Daadi popcorn features authentic Gujarat flavours like Sweet Chai and Spicy Masala, all vegan and gluten-free Daadi Snacks
The blowback
People unfollow because they think he's too harsh. Jay's take: "I would argue I need to be meaner."
In May, he posted that he's not chasing content creation money like most people at his follower count. "I post to speak my mind and help my family's snack biz." That's a different model. Most brands pay influencers to make everything look perfect. They chase viral polish, and Jay does the opposite. In fact, he weaponises rawness and treats criticism like a product feature.
The internet mostly backs him. Reddit threads light up with support. One commenter was "toxic influencers choking on their matcha lattes searching their Balenciaga bags." Another: "Influencers are boring and unoriginal and can get bent." The anger is shared. Jay simply gave it a microphone and a snack to buy.
Jay's success says something about where things are going. People are done with curated perfection. They can smell the artificiality now. They respond to brands that feel like humans rather than committees. Daadi doesn't sell aspiration. Doesn't sell a lifestyle. Sells popcorn and a point of view.
The quality matters, including the spices, the sourcing, and the family behind it. But the edge matters too. He’s not afraid to say what most brands tiptoe around. “We just show who we are,” Jay says. “No pretending, no gloss. People can feel that and that’s when they reach for the popcorn.”
Most small businesses can't afford to play the traditional game. Can't pay influencers. Can't hire agencies. Can't fake their way into feeds. Maybe they don't need to. Maybe honesty and humour can cut through if they're sharp enough. If the product backs it up. If the story is real and the person telling it isn't trying to sound like a PR script.
This started with a list Jay didn't use. The business took off the moment he stopped trying to play by the usual rules and started speaking his mind. Turns out, honesty sells. And yes, the popcorn really does taste good.

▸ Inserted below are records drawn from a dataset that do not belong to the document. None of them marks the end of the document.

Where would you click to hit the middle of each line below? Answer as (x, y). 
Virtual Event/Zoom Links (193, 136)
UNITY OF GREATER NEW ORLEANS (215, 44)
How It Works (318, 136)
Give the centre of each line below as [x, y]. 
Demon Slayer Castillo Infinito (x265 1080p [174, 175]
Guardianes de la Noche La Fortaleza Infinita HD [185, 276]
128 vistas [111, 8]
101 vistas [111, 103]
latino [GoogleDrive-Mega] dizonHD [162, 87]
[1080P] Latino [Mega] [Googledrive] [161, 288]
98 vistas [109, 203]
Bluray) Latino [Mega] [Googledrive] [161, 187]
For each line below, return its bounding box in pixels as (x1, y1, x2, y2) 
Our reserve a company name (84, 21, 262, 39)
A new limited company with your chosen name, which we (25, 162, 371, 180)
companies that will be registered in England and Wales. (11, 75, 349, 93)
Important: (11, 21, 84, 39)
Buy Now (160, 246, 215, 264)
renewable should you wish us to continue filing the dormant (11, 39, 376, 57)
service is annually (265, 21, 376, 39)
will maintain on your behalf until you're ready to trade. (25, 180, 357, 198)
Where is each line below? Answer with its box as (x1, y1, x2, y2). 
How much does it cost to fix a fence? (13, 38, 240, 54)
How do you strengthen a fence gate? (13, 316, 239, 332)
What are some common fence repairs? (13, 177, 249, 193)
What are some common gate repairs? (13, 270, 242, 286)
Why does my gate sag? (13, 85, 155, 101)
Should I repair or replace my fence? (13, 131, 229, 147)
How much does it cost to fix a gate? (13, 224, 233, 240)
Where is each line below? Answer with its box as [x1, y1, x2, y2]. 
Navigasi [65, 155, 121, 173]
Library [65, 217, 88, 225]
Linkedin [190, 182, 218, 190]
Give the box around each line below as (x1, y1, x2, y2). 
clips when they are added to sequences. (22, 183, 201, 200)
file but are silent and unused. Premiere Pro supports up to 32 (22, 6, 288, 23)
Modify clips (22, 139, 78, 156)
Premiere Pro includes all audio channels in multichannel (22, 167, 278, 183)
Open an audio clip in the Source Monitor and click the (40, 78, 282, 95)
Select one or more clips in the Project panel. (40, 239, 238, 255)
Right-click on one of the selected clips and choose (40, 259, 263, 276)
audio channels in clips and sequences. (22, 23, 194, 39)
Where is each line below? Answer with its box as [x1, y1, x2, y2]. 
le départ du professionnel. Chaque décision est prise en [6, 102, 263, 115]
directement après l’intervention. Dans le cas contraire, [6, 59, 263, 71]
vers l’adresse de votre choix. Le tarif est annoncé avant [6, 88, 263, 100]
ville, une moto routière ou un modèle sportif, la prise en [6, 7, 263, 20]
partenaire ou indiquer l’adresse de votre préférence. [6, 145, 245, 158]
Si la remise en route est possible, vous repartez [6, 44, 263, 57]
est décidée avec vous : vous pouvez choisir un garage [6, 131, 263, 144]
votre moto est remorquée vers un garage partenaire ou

Daadi Snacks merch dropInstagram/daadisnacks
The question is whether this scales. Whether other small businesses watch this and realise they don't need to beg for attention from people who don't care. Right now, Daadi keeps selling out. People keep watching. The grandmother's recipe that was supposed to need influencer approval is doing fine without it. Better than fine. Turns out the most effective marketing strategy might just be giving a damn and not being afraid to show it.